*Supplied data:*
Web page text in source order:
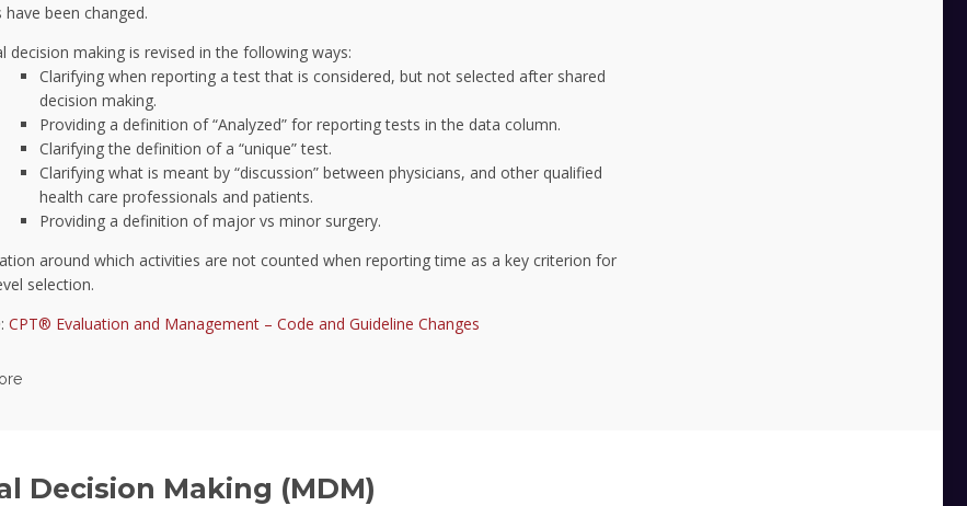
been changed.
decision making is revised in the following ways:
Clarifying when reporting a test that is considered, but not selected after shared
decision making.
Providing a definition of “Analyzed” for reporting tests in the data column.
Clarifying the definition of a “unique” test.
Clarifying what is meant by “discussion” between physicians, and other qualified
health care professionals and patients.
Providing a definition of major vs minor surgery.
around which activities are not counted when reporting time as a key criterion for
selection.
: CPT® Evaluation and Management – Code and Guideline Changes
Decision Making (MDM)
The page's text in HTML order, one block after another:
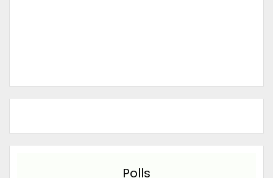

*Exercise prompt:* Drop the images and transcribe the entries above exactly.

*Exercise solution:*
Web page text in source order:
been changed.
decision making is revised in the following ways:
Clarifying when reporting a test that is considered, but not selected after shared
decision making.
Providing a definition of “Analyzed” for reporting tests in the data column.
Clarifying the definition of a “unique” test.
Clarifying what is meant by “discussion” between physicians, and other qualified
health care professionals and patients.
Providing a definition of major vs minor surgery.
around which activities are not counted when reporting time as a key criterion for
selection.
: CPT® Evaluation and Management – Code and Guideline Changes
Decision Making (MDM)
The page's text in HTML order, one block after another:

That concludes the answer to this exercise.